C-suite executives and board members will always know non-public information about a company. These individuals aren’t prohibited from trading the company’s securities. But if they use that non-public information to profit, they’re committing illegal insider trading.

When insiders buy and sell stock, they must register their trades with the U.S. Securities and Exchange Commission (SEC). Additionally, many corporations impose blackout periods during which officers, directors, and key employees are prohibited from buying or selling shares. Usually, this comes ahead of earnings announcements.

The SEC monitors market activity for signs of illegal insider trading. For example, an unusually high trading volume of a company’s shares when no major news has been announced could trigger an SEC investigation.
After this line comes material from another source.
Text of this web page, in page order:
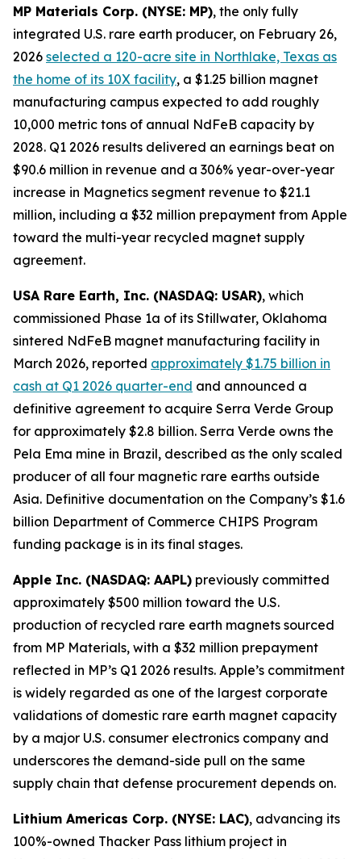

The SEC also monitors trading activity ahead of earnings season, acquisitions, and other major events.

But there are many gray areas about what constitutes illegal insider trading. For instance, if you receive a tip that involves material information that hasn’t been made public, you could be committing illegal insider trading if you trade based on that information. But you’d have to know the information was non-public.

Suppose you’re a shareholder in a company. You happen to overhear two of its executives in a panicked conversation because the company missed its sales target. So you decide to sell your shares. If you knew this information hadn’t yet been disclosed to investors, you’d be committing insider trading. But if you were unaware that this information hadn’t been made public, you wouldn’t be violating the law by selling your shares.

An example of insider trading

An example of insider trading

In 2003, the SEC brought securities fraud charges against Martha Stewart and her former stockbroker, Peter Bacanovic. The SEC alleged that Stewart committed insider trading when she sold 4,000 shares of biopharmaceutical company ImClone Systems Inc. one day before the U.S. Food and Drug Administration refused to review the company’s application for its cancer drug Erbitux. When news of the rejected application became public, the company’s shares fell by 16%.

Stewart dumped her shares shortly after ImClone CEO Samuel Waksal and his daughter sold all of their company shares and after Waksal learned of the FDA decision. The SEC alleged that Bacanovic, who worked at Merrill Lynch and was a broker for both Stewart and Waksal, tipped off Stewart that Waksal had sold his ImClone shares.

Both Stewart and Bacanovic told investigators that Stewart had a stop-loss order to sell if shares dipped below $60. Based on the 16% drop in the company’s share price that occurred when the FDA news became public on Dec. 31, the SEC estimated that Stewart, a billionaire at the time, avoided losses of $45,673.

Stewart, who maintained her innocence, was found guilty of four counts of obstruction of justice and lying to investigators. She was sentenced to five months in federal prison, five months of house arrest, a total of two years of probation, and fined $30,000.